Man hat mir relativ viel zugetraut und ich war nicht nur der Praktikant den man halt irgendwie beschäftigen musste, sondern bilde mir ein, dass ich auch "helfen" konnte - und das nicht nur beim Kaffee sondern bei der Mithilfe an einigen Programmierprojekten.

Ich weiß nicht, ob ich einfach nur Glück hatte, aber man sollte halt sehen, dass es ein größerer Betrieb ist, bei dem man sein Praktikum absolviert, damit es jemanden gibt, der Zeit hat, sich mit dir zu befassen.


Achja: "xXstyla11boyXx" ist schon mal idR. ein gewagter Auftritt - überleg' dir, unter welchem Pseudonym du mit späteren Arbeitgebern in Kontakt trittst.


----------



## fluessig (25. August 2009)

Man kann es glaub ich nicht oft genug betonen: Mathe und Englisch sind elementar wichtig, wenn man sich den Weg für ein Studium erarbeiten will. Prinzipiell empfehle ich das Studium, wenn du Software entwickeln willst. Ich habe an einer FH Informatik studiert und habe dort auch mehrfach einen Einführungskurs in Mathematik als Tutor begleitet. Am leichtesten tun sich Gymnasiasten, Schüler von der FOS haben es nicht so viel schwerer, aber man merkt den Unterschied. Am härtesten kämpfen aber stets die, die in der Zwischenzeit eine Ausbildung gemacht haben. Für die wird Mathematik die Bewährungsprobe (zu meiner Zeit haben das etwa 60% nicht gepackt wegen Mathe). 
Langer Text, wenig Sinn: Wenn du ein Studium in betracht ziehst und schon jetzt dafür vorarbeiten möchtest, solltest du möglichst bald auf ein Gymnasium wechseln.
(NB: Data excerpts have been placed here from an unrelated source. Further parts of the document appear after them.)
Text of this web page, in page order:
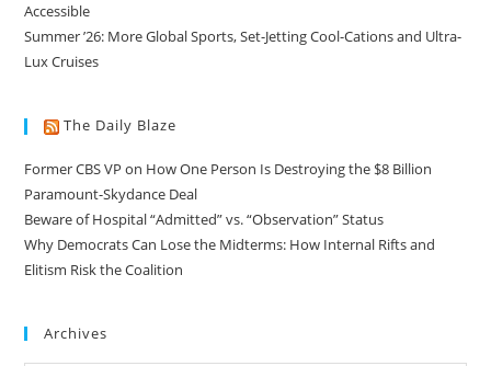
Accessible
Summer ’26: More Global Sports, Set-Jetting Cool-Cations and Ultra-
Lux Cruises
The Daily Blaze
Former CBS VP on How One Person Is Destroying the $8 Billion
Paramount-Skydance Deal
Beware of Hospital “Admitted” vs. “Observation” Status
Why Democrats Can Lose the Midterms: How Internal Rifts and
Elitism Risk the Coalition
Archives
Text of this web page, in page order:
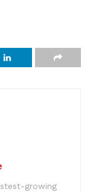
growing
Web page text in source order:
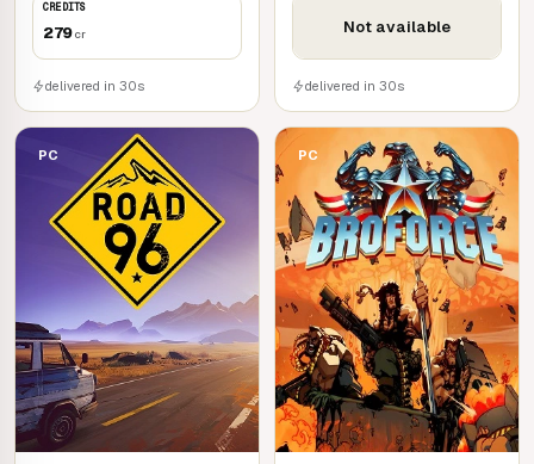
CREDITS
279cr
delivered in 30s
Not available
delivered in 30s
PC PC
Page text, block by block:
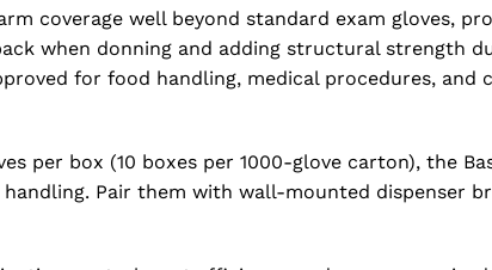
coverage well beyond standard exam gloves,
when donning and adding structural strength
for food handling, medical procedures,
per box (10 boxes per 1000-glove carton), the
Pair them with wall-mounted dispenser
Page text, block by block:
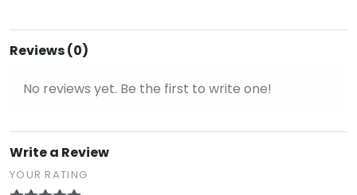
Reviews (0)
No reviews yet. Be the first to write one!
Write a Review
YOUR RATING
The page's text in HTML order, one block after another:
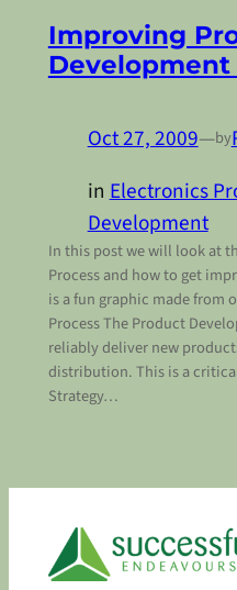
Improving
Oct 27, 2009—by
inElectronics
Development
In this post we will look at
Process and how to get
is a fun graphic made from
Process The Product
reliably deliver new
distribution. This is a
Strategy…
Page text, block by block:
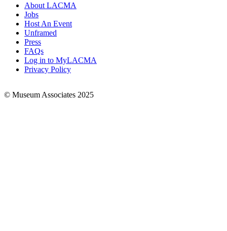
Footer
Links
About LACMA
Jobs
Host An Event
Unframed
Press
FAQs
Log in to MyLACMA
Privacy Policy
© Museum Associates 2025
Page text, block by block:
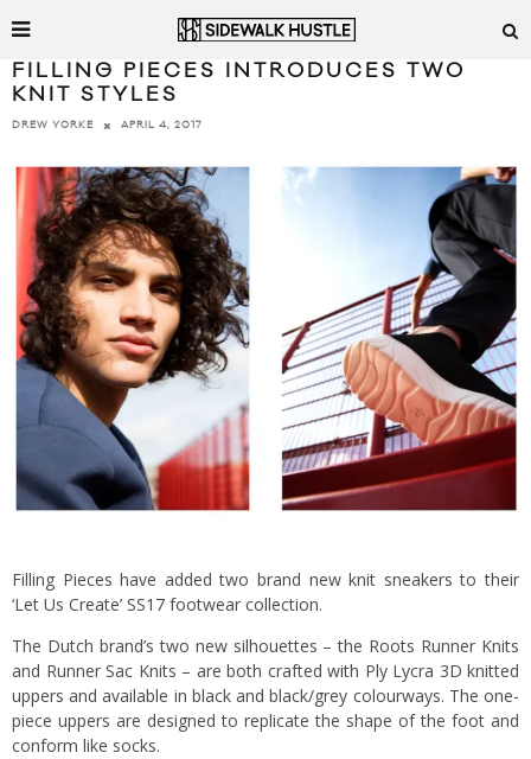
FILLING PIECES INTRODUCES TWO
KNIT STYLES
DREW YORKE APRIL 4, 2017
Filling Pieces have added two brand new knit sneakers to their
‘Let Us Create’ SS17 footwear collection.
The Dutch brand’s two new silhouettes – the Roots Runner Knits
and Runner Sac Knits – are both crafted with Ply Lycra 3D knitted
uppers and available in black and black/grey colourways. The one-
piece uppers are designed to replicate the shape of the foot and
conform like socks.
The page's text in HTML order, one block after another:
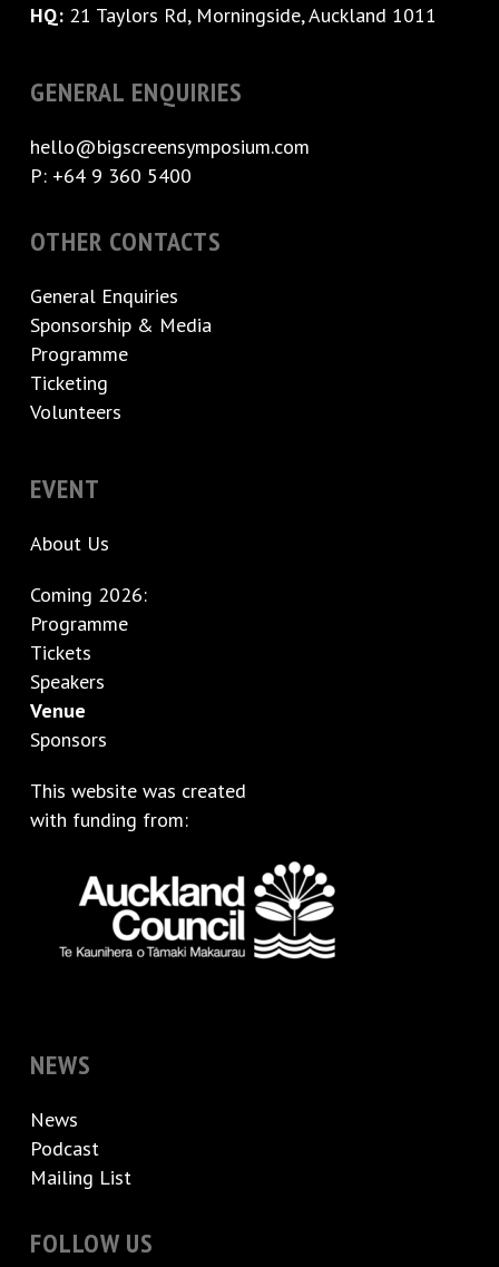
HQ:21 Taylors Rd, Morningside, Auckland 1011
GENERAL ENQUIRIES
hello@bigscreensymposium.com
P: +64 9 360 5400
OTHER CONTACTS
General Enquiries
Sponsorship & Media
Programme
Ticketing
Volunteers
EVENT
About Us
Coming 2026:
Programme
Tickets
Speakers
Venue
Sponsors
This website was created
with funding from:
NEWS
News
Podcast
Mailing List
FOLLOW US
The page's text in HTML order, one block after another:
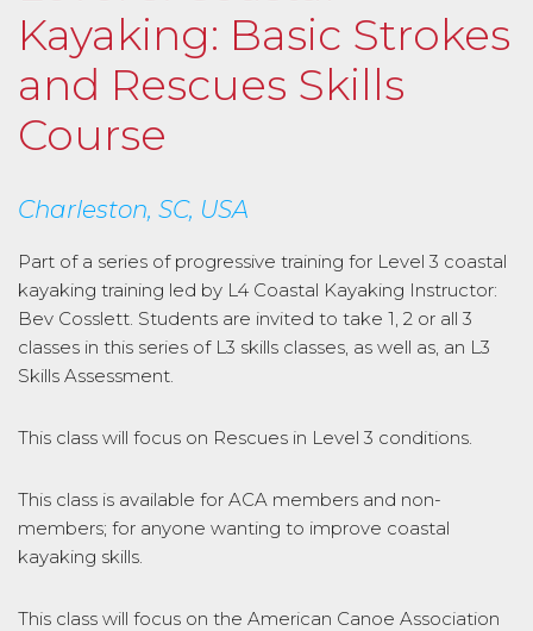
Kayaking: Basic Strokes
and Rescues Skills
Course
Charleston, SC, USA
Part of a series of progressive training for Level 3 coastal
kayaking training led by L4 Coastal Kayaking Instructor:
Bev Cosslett. Students are invited to take 1, 2 or all 3
classes in this series of L3 skills classes, as well as, an L3
Skills Assessment.
This class will focus on Rescues in Level 3 conditions.
This class is available for ACA members and non-
members; for anyone wanting to improve coastal
kayaking skills.
This class will focus on the American Canoe Association
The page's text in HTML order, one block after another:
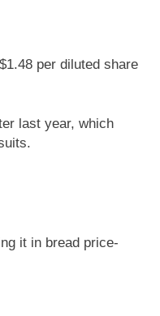
per diluted share
last year, which
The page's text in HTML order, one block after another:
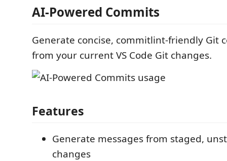
AI-Powered Commits
Generate concise, commitlint-friendly Git
from your current VS Code Git changes.
Features
Generate messages from staged,
changes
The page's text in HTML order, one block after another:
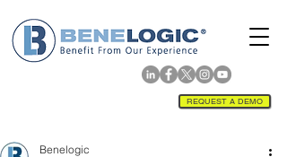
REQUEST A DEMO
Benelogic
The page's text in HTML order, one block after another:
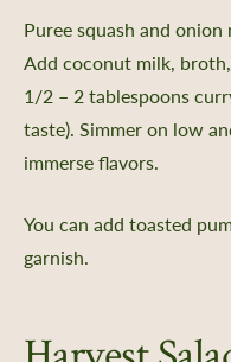
SMS Policy, &
Guided Tour of Heritage
Pledge
& Return Policy
Plan
Puree squash and
Add coconut milk,
1/2 – 2 tablespoons
taste). Simmer on low
immerse flavors.
You can add toasted
garnish.
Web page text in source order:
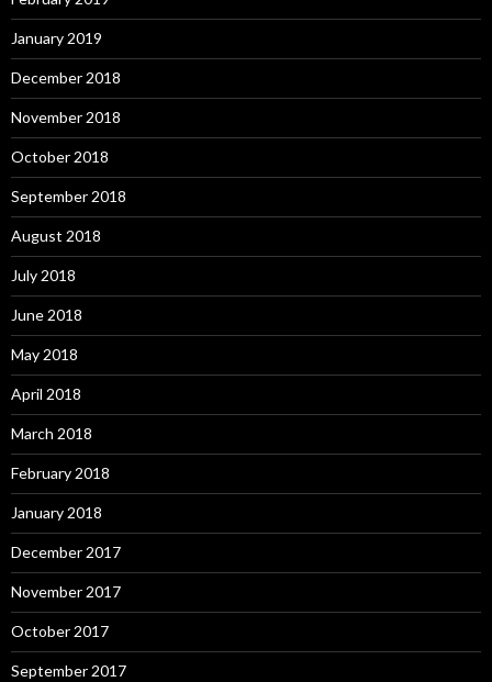
January 2019
December 2018
November 2018
October 2018
September 2018
August 2018
July 2018
June 2018
May 2018
April 2018
March 2018
February 2018
January 2018
December 2017
November 2017
October 2017
September 2017
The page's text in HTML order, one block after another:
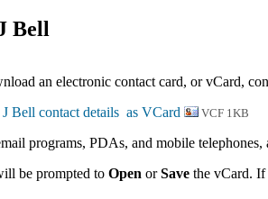
Bell
an electronic contact card, or vCard,
VCF 1KB
programs, PDAs, and mobile telephones,
be prompted toOpen orSave the vCard.
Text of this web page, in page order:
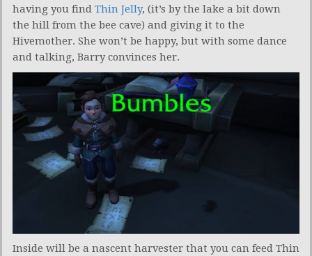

Das ist kein leichter Weg, aber du tust dir später leichter.


----------



## Ex1tus (25. August 2009)

Freak hat gesagt.:


> Ich weiß nicht, ob ich einfach nur Glück hatte, aber man sollte halt sehen, dass es ein *größerer Betrieb ist, bei dem man sein Praktikum absolviert, damit es jemanden gibt, der Zeit hat, sich mit dir zu befassen.*



Keine Garantie...ich hab bei einem Fernsehhersteller in der IT-Abteilung Praktikum gemacht und da hab ich nichts gelernt. 0,0. Bei 2 mittelständischen Firmen bei denen ich Praktika gemacht hab war es gut. Ich glaub da muss man einfach Glück haben...


----------



## MiMi (25. August 2009)

Auf jeden Fall englisch. Ich bin fast mit dem Studium fertig, so gut wie jede Stellenanzeige im Informatikbereich verlangt Englisch fluessig in Schrift und Sprache, was ich leider net vorweisen kann. Mathe, man wird sich wundern (hab ich auch), ploetzlich konnt ich dasg ebrauchen was wir gemacht haben, was ich nie fuer moeglichgehalten haette (Vektoren Rechnung, Matrizen, Normalenberechnung, Schnittpunkte von Geraden, Abstandberechnung.. etc)
Ich hatte auch kein Abi, nur Fachhochschulreife und kontne damit in Holland an die FH. Also Abi net unbedingt vorarussetzung. War davor auch auf der Realschule. Der Umstieg von Real auf Gym (10 auf 11) ist sehr ungewohnt, aber zu schaffen. Selbst ne Freundin, ist von der Hauptschule dann zum Gym auch zur 11. und hat ihr Abi geschafft  Also alles moeglich. Technisches Gymnasium kann ich dir empfehlen, da gibts (gabs bei uns) dann Faecher mit Computer (Informationstechnik, -Verarbeitung) als Leistungskurs.


----------



## awortmeier (25. August 2009)

Ohne die anderen Antworten genau durchgelesen zu haben.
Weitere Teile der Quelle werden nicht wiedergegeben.